Trpm8 — Trpm8 Protein is an important component in the neurobiology of neurodegenerative diseases. This page provides detailed information about its structure, function, and role in disease processes.
| TRPM8 Protein | |
|---|---|
| Protein Name | TRPM8 Protein |
| Gene | TRPM8 |
| UniProt ID | Q7Z2W7 |
| PDB IDs | 6NR4, 6O76 |
| Molecular Weight | 110 kDa |
| Subcellular Localization | Plasma membrane |
| Protein Family | TRP (Transient Receptor Potential) channel, Melastatin subfamily |
| Associated Diseases | Alzheimer's Disease, Peripheral Neuropathy |
TRPM8 is a 1104-amino acid protein with six transmembrane domains (S1-S6), an N-terminal region containing multiple TRP domains, and a C-terminal tail. The channel functions as a tetramer. The pore region (between S5 and S6) allows cation permeation. The N-terminal contains multiple ankyrin repeat domains (ARD) that are involved in ligand binding and channel regulation. TRPM8 has multiple phosphorylation sites and is regulated by calmodulin and PIP2. Structures from cryo-EM reveal the conformational changes upon cooling agent binding.

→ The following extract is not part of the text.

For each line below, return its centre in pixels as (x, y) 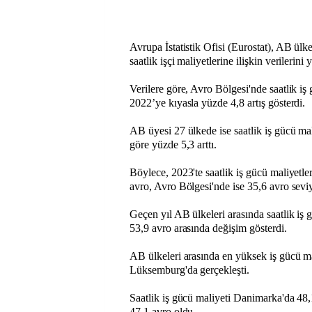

TRPM8 (Transient Receptor Potential Melastatin 8) is a non-selective calcium-permeable cation channel belonging to the TRP superfamily. TRPM8 is activated by cold temperatures (typically below 25C), cooling compounds like menthol and icilin, and voltage. The channel is a tetramer of subunits, each containing six transmembrane domains with a pore loop between S5 and S6. Activation leads to membrane depolarization and calcium influx, triggering neuronal signaling for cold sensation. In the nervous system, TRPM8 is expressed in a subset of dorsal root ganglion and trigeminal ganglion neurons. Dysregulated TRPM8 activity may contribute to neurodegeneration through calcium dyshomeostasis, as excessive calcium influx can activate apoptotic pathways. In Alzheimer's disease, altered TRPM8 expression and function may contribute to neuronal vulnerability.
Alzheimer's Disease, Peripheral Neuropathy are associated with dysregulation of TRPM8. Altered expression or function contributes to disease pathogenesis through various mechanisms including impaired protein homeostasis, calcium dysregulation, and synaptic dysfunction.
Therapeutic targeting of TRPM8 for neurodegeneration:
The study of Trpm8 — Trpm8 Protein has evolved significantly over the past decades. Research in this area has revealed important insights into the underlying mechanisms of neurodegeneration and continues to drive therapeutic development.
Historical context and key discoveries in this field have shaped our current understanding and will continue to guide future research directions.